Merge pull request servo#14 from SimonSapin/unicode-range

metajack · metajack · commit 56b3cb31695f · 2013-09-05T13:45:55.000-07:00
Fix tokenization of &lt;unicode-range&gt; tokens, per spec change.
diff --git a/ast.rs b/ast.rs
@@ -37,8 +37,7 @@ pub enum ComponentValue {
     Number(NumericValue),
     Percentage(NumericValue),
     Dimension(NumericValue, ~str),
-    UnicodeRange(char, char), // UnicodeRange {start: char, end: char},
-    EmptyUnicodeRange,
+    UnicodeRange { start: u32, end: u32 },
     WhiteSpace,
     Colon,  // :
     Semicolon,  // ;
diff --git a/css-parsing-tests/README.rst b/css-parsing-tests/README.rst
@@ -94,16 +94,16 @@ associated with the expected result.
 
 ``color3_hsl.json``
     Same as ``color3.json``.
-    This file is generated the ``make_color3_hsl.py`` Python script.
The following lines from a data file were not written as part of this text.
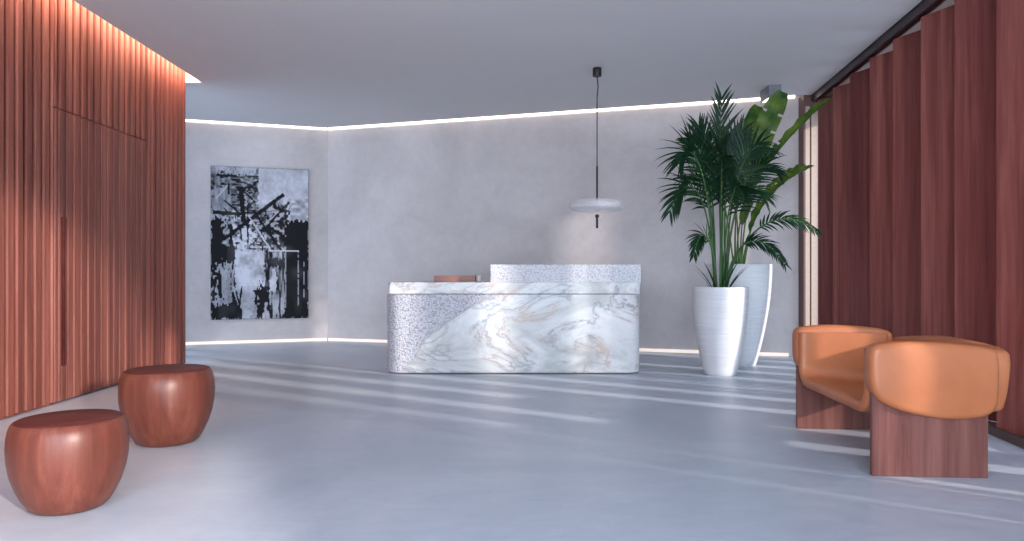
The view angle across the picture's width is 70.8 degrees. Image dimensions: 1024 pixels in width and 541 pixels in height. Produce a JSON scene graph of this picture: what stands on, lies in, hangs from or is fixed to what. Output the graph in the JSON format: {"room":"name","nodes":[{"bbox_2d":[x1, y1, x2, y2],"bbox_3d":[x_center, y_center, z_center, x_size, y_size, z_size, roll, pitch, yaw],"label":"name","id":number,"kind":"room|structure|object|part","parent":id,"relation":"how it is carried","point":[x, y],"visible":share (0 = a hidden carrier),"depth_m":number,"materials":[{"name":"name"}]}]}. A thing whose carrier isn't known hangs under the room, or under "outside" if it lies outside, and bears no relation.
{"room":"hotel lobby","nodes":[
{"label":"hotel lobby","id":0,"kind":"room"},
{"bbox_2d":[0,0,185,419],"bbox_3d":[-4.157,-0.720,2.495,0.300,3.839,13.400,0,0,-1],"label":"wall","id":1,"kind":"structure","parent":0,"point":[59,54],"depth_m":6.42,"materials":[{"name":"brown wood"}]},
{"bbox_2d":[53,108,145,402],"bbox_3d":[-4.157,-0.138,7.303,0.102,2.645,1.697,0,0,-1],"label":"door","id":2,"kind":"structure","parent":1,"relation":"in","point":[99,171],"depth_m":7.11,"materials":[{"name":"brown wood"}]},
{"bbox_3d":[-4.133,0.190,6.607,0.088,1.356,0.071,0,0,0],"label":"handle","id":3,"kind":"part","parent":2,"relation":"part of","materials":[{"name":"brown wood"}]},
{"bbox_2d":[186,73,202,83],"bbox_3d":[-4.213,-2.520,9.235,0.501,0.240,0.089,0,0,0],"label":"light","id":4,"kind":"object","parent":1,"relation":"attached to","point":[189,79],"depth_m":9.19,"materials":[{"name":"white"}]},
{"bbox_2d":[186,121,327,341],"bbox_3d":[-5.645,-0.720,11.582,5.200,3.840,0.200,0,0,-19],"label":"wall","id":5,"kind":"structure","parent":0,"point":[208,145],"depth_m":11.89,"materials":[{"name":"paint"}]},
{"bbox_2d":[186,119,326,129],"bbox_3d":[-5.620,-2.439,11.477,5.180,0.071,0.013,0,0,-19],"label":"light","id":6,"kind":"object","parent":5,"relation":"attached to","point":[188,120],"visible":0.22,"depth_m":11.94,"materials":[{"name":"beige plastic"}]},
{"bbox_2d":[211,166,308,319],"bbox_3d":[-4.173,-0.450,11.952,1.533,2.508,0.040,0,0,-19],"label":"wall artwork","id":7,"kind":"object","parent":5,"relation":"attached to","point":[260,216],"visible":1,"depth_m":11.93,"materials":[{"name":"paper"}]},
{"bbox_2d":[74,0,921,127],"bbox_3d":[-1.948,-2.520,3.955,12.127,0.240,16.309,0,0,0],"label":"ceiling","id":8,"kind":"structure","parent":0,"point":[306,63],"depth_m":7.85,"materials":[{"name":"paint"}]},
{"bbox_2d":[593,67,600,227],"bbox_3d":[1.008,-1.449,8.530,0.670,1.898,0.670,0,0,0],"label":"pendant lamp","id":9,"kind":"object","parent":8,"relation":"hanging from","point":[596,70],"visible":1,"depth_m":8.52,"materials":[{"name":"black metal"}]},
{"bbox_3d":[1.008,-1.040,8.530,0.024,0.400,0.024,0,0,0],"label":"rod","id":10,"kind":"part","parent":9,"relation":"part of","materials":[{"name":"black metal"}]},
{"bbox_3d":[1.008,-0.583,8.530,0.048,0.165,0.048,0,0,0],"label":"rod","id":11,"kind":"part","parent":9,"relation":"part of","materials":[{"name":"black metal"}]},
{"bbox_3d":[1.014,-1.760,8.530,0.025,1.081,0.013,0,0,0],"label":"cord","id":12,"kind":"part","parent":9,"relation":"part of","materials":[{"name":"black metal"}]},
{"bbox_2d":[760,85,780,102],"bbox_3d":[3.400,-2.320,9.465,0.160,0.160,0.330,0,0,0],"label":"light","id":13,"kind":"object","parent":8,"relation":"attached to","point":[765,93],"visible":0.61,"depth_m":9.36,"materials":[{"name":"grey paint"}]},
{"bbox_2d":[812,0,945,101],"bbox_3d":[3.217,-2.349,2.809,0.085,0.099,14.150,0,0,7],"label":"ceiling track","id":14,"kind":"object","parent":8,"relation":"attached to","point":[924,7],"visible":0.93,"depth_m":7.42,"materials":[{"name":"brown metal"}]},
{"bbox_2d":[0,341,1023,540],"bbox_3d":[-1.000,1.260,4.550,17.000,0.120,18.100,0,0,0],"label":"floor","id":15,"kind":"structure","parent":0,"point":[301,440],"depth_m":4.39,"materials":[{"name":"grey concrete"}]},
{"bbox_2d":[4,409,129,515],"bbox_3d":[-2.250,0.973,3.660,0.543,0.454,0.543,0,0,0],"label":"stool","id":16,"kind":"object","parent":15,"relation":"on","point":[66,462],"visible":1,"depth_m":3.47,"materials":[{"name":"brown wood"}]},
{"bbox_2d":[118,364,214,446],"bbox_3d":[-2.410,0.943,5.040,0.615,0.514,0.615,0,0,-23],"label":"stool","id":17,"kind":"object","parent":15,"relation":"on","point":[165,405],"visible":0.98,"depth_m":4.81,"materials":[{"name":"brown wood"}]},
{"bbox_2d":[186,338,326,344],"bbox_3d":[-5.618,1.177,11.472,5.180,0.043,0.018,0,0,-19],"label":"floor light","id":18,"kind":"object","parent":15,"relation":"on","point":[312,339],"visible":0.56,"depth_m":11.93,"materials":[{"name":"beige plastic"}]},
{"bbox_2d":[328,338,386,342],"bbox_3d":[-2.605,1.175,12.131,1.102,0.044,0.018,0,0,18],"label":"floor light","id":19,"kind":"object","parent":15,"relation":"on","point":[329,339],"depth_m":12.12,"materials":[{"name":"beige plastic"}]},
{"bbox_2d":[387,264,640,372],"bbox_3d":[0.014,0.558,8.779,2.988,1.260,0.862,0,0,0],"label":"reception desk","id":20,"kind":"object","parent":15,"relation":"on","point":[553,318],"visible":1,"depth_m":8.35,"materials":[{"name":"stone"}]},
{"bbox_2d":[434,275,475,281],"bbox_3d":[-0.690,0.097,8.750,0.490,0.072,0.280,0,0,0],"label":"desk tray","id":21,"kind":"object","parent":20,"relation":"on","point":[437,278],"visible":0.99,"depth_m":8.61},
{"bbox_2d":[476,276,481,281],"bbox_3d":[-0.400,0.098,8.720,0.074,0.070,0.074,0,0,0],"label":"cup","id":22,"kind":"object","parent":20,"relation":"on","point":[478,278],"visible":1,"depth_m":8.69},
{"bbox_2d":[388,281,639,293],"bbox_3d":[0.027,0.203,8.780,2.934,0.138,0.860,0,0,0],"label":"countertop","id":23,"kind":"structure","parent":20,"relation":"on","point":[396,287],"depth_m":8.35,"materials":[{"name":"stone"}]},
{"bbox_2d":[653,81,823,375],"bbox_3d":[2.557,-0.504,8.216,1.703,3.408,1.289,0,0,33],"label":"potted palm","id":24,"kind":"object","parent":15,"relation":"on","point":[720,313],"visible":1,"depth_m":8.22,"materials":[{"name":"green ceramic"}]},
{"bbox_2d":[684,90,830,366],"bbox_3d":[3.024,-0.524,8.983,0.799,3.448,1.640,0,0,-40],"label":"plant","id":25,"kind":"object","parent":15,"relation":"on","point":[758,277],"visible":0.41,"depth_m":8.91,"materials":[{"name":"green plant"}]},
{"bbox_3d":[2.885,0.560,9.150,0.800,1.280,0.800,0,0,0],"label":"pot","id":26,"kind":"part","parent":25,"relation":"part of","materials":[{"name":"white ceramic"}]},
{"bbox_2d":[988,420,1023,448],"bbox_3d":[3.398,1.167,2.750,0.459,0.065,14.079,0,0,7],"label":"baseboard","id":27,"kind":"structure","parent":15,"relation":"on","point":[1017,440],"depth_m":5.07,"materials":[{"name":"brown wood"}]},
{"bbox_2d":[818,96,832,324],"bbox_3d":[4.223,-0.561,9.362,0.029,3.453,0.625,0,0,-20],"label":"panel","id":28,"kind":"object","parent":27,"relation":"on","point":[825,113],"visible":0.24,"depth_m":9.52,"materials":[{"name":"brown wood"}]},
{"bbox_2d":[833,83,849,324],"bbox_3d":[4.140,-0.561,8.732,0.028,3.453,0.625,0,0,-21],"label":"panel","id":29,"kind":"object","parent":27,"relation":"on","point":[841,94],"visible":0.24,"depth_m":8.89,"materials":[{"name":"brown wood"}]},
{"bbox_2d":[850,68,869,326],"bbox_3d":[4.058,-0.561,8.102,0.028,3.453,0.625,0,0,-21],"label":"panel","id":30,"kind":"object","parent":27,"relation":"on","point":[860,80],"visible":0.24,"depth_m":8.24,"materials":[{"name":"brown wood"}]},
{"bbox_2d":[870,51,892,336],"bbox_3d":[3.975,-0.561,7.472,0.028,3.453,0.625,0,0,-21],"label":"panel","id":31,"kind":"object","parent":27,"relation":"on","point":[881,66],"visible":0.24,"depth_m":7.60,"materials":[{"name":"brown wood"}]},
{"bbox_2d":[893,30,920,337],"bbox_3d":[3.893,-0.561,6.842,0.028,3.453,0.625,0,0,-21],"label":"panel","id":32,"kind":"object","parent":27,"relation":"on","point":[906,48],"visible":0.27,"depth_m":6.97,"materials":[{"name":"brown wood"}]},
{"bbox_2d":[921,5,954,336],"bbox_3d":[3.810,-0.561,6.212,0.028,3.453,0.625,0,0,-21],"label":"panel","id":33,"kind":"object","parent":27,"relation":"on","point":[938,27],"visible":0.39,"depth_m":6.34,"materials":[{"name":"brown wood"}]},
{"bbox_2d":[955,0,995,421],"bbox_3d":[3.728,-0.561,5.582,0.028,3.453,0.625,0,0,-21],"label":"panel","id":34,"kind":"object","parent":27,"relation":"on","point":[975,20],"visible":0.35,"depth_m":5.70,"materials":[{"name":"brown wood"}]},
{"bbox_2d":[996,0,1023,435],"bbox_3d":[3.645,-0.561,4.952,0.029,3.453,0.625,0,0,-20],"label":"panel","id":35,"kind":"object","parent":27,"relation":"on","point":[1009,13],"visible":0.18,"depth_m":5.14,"materials":[{"name":"brown wood"}]},
{"bbox_2d":[328,95,802,355],"bbox_3d":[0.555,-0.720,11.233,7.720,3.840,0.200,0,0,18],"label":"wall","id":36,"kind":"structure","parent":0,"point":[410,202],"depth_m":11.20,"materials":[{"name":"paint"}]},
{"bbox_2d":[328,95,794,129],"bbox_3d":[0.403,-2.439,11.169,7.430,0.071,0.013,0,0,18],"label":"light","id":37,"kind":"object","parent":36,"relation":"attached to","point":[789,96],"visible":0.57,"depth_m":11.11,"materials":[{"name":"beige plastic"}]},
{"bbox_2d":[639,348,698,352],"bbox_3d":[2.297,1.176,10.554,0.848,0.045,0.018,0,0,18],"label":"floor light","id":38,"kind":"object","parent":36,"relation":"on","point":[640,349],"depth_m":10.54,"materials":[{"name":"beige plastic"}]},
{"bbox_2d":[759,352,788,355],"bbox_3d":[3.677,1.175,10.110,0.383,0.044,0.018,0,0,18],"label":"floor light","id":39,"kind":"object","parent":36,"relation":"on","point":[761,353],"depth_m":10.10,"materials":[{"name":"beige plastic"}]},
{"bbox_2d":[798,95,817,326],"bbox_3d":[4.093,-0.600,9.928,0.215,3.599,0.175,0,0,0],"label":"trim","id":40,"kind":"structure","parent":36,"relation":"attached to","point":[805,100],"depth_m":9.88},
{"bbox_2d":[806,106,817,325],"bbox_3d":[4.101,-0.524,9.905,0.177,3.449,0.090,0,0,0],"label":"trim","id":41,"kind":"structure","parent":36,"relation":"attached to","point":[812,122],"depth_m":9.86,"materials":[{"name":"white paint"}]},
{"bbox_2d":[692,286,748,375],"bbox_3d":[2.410,0.694,8.330,0.632,1.012,0.632,0,0,0],"label":"pot","id":42,"kind":"object","parent":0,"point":[720,313],"depth_m":8.10,"materials":[{"name":"white ceramic"}]},
{"bbox_3d":[2.913,-0.720,-0.726,1.115,3.840,7.026,0,0,0],"label":"wall","id":43,"kind":"structure","parent":0,"visible":0},
{"bbox_2d":[825,0,954,96],"bbox_3d":[3.498,-0.720,2.859,0.450,3.840,14.321,0,0,7],"label":"window","id":44,"kind":"structure","parent":43,"relation":"in","point":[947,3],"depth_m":7.26,"materials":[{"name":"grey glass"}]}
]}
+    This file is generated by the ``make_color3_hsl.py`` Python script.
 
 ``color3_keywords.json``
     Same as ``color3.json``,
     except that the values for the Red, Green and Blue channel
     are between 0 and 255.
-    This file is generated the ``make_color3_keywords.py`` Python script.
+    This file is generated by the ``make_color3_keywords.py`` Python script.
 
-``an+b.json``
-    Tests the `an+b <http://dev.w3.org/csswg/css-syntax/#the-anb-type>`_
+``An+B.json``
+    Tests the `An+B <http://dev.w3.org/csswg/css-syntax/#the-anb-type>`_
     syntax defined in CSS Syntax Level 3.
     This `differs <http://dev.w3.org/csswg/css-syntax/#changes>`_ from the
     `nth grammar rule <http://www.w3.org/TR/css3-selectors/#nth-child-pseudo>`_
@@ -121,7 +121,7 @@ AST nodes (the results of parsing) are represented in JSON as follow.
 This representation was chosen to be compact
 (and thus less annoying to write by hand)
 while staying unambiguous.
-For example, the difference between @import and \@import is not lost:
+For example, the difference between ``@import`` and ``\@import`` is not lost:
 they are represented as ``["at-keyword", "import"]`` and ``["ident", "@import"]``,
 respectively.
 
@@ -200,8 +200,8 @@ Component values
     and the unit as a string.
 
 <unicode-range>
-    Array of length 2: the string ``"unicode-range"``, and the range as either
-    null for the empty range, or an array of two numbers.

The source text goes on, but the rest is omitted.